When we represent uncompressed audio digitally, we often represent as a one-dimensional array of values, corresponding to the amplitude of the waveform over time.
However, psycho-acoustically, audio does not feel like it is described by a single real number for each moment of time. Rather, when he hear audio, we notice all sorts of qualities of the audio like pitch and timbre. These qualities are best described as “spectral properties”. They are properties most readily identified from the Short Time Fourier Transform (STFT) of the signal. Here is an example of plotting the STFT of someone speaking the word “one”.
Although not totally intuitive to read, such two-dimensional plots of audio tend to give a better (more interpretable) representation of what an audio clip sounds like than the waveform.
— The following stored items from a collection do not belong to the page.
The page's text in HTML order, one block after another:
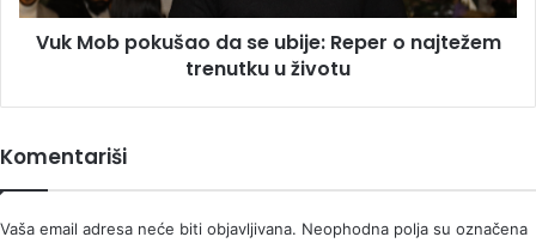
najtežem
trenutku
Vuk Mob pokušao da se ubije: Reper o najtežem
trenutku u životu
Komentariši
Vaša email adresa neće biti objavljivana. Neophodna polja su označena
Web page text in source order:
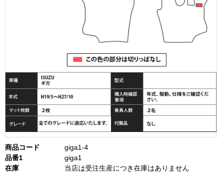
商品コード
giga1-4
品番1
giga1
在庫
当店は受注生産につき在庫はありません
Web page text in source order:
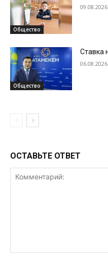
Общество
09.08.2026
Общество
Ставка
06.08.2026
ОСТАВЬТЕ ОТВЕТ

The importance of this observation comes in when we are trying to do further processing on audio, for example running machine learning algorithms on audio. Performing a STFT to audio before feeding it into an algorithm can make it easier for that algorithm to pick up on the features that our ear hears. This approach can be used, for example, in using a CNN (Convolutional Neural Net) to detect features in audio. First we perform the STFT, then we can treat the plot (known as a spectrogram) as an image, and apply 2D convolutional layers to it to isolate features. This will often yield better results than trying to use 1D convolution on the raw audio waveform.
Hope this gives you some ideas when working with audio!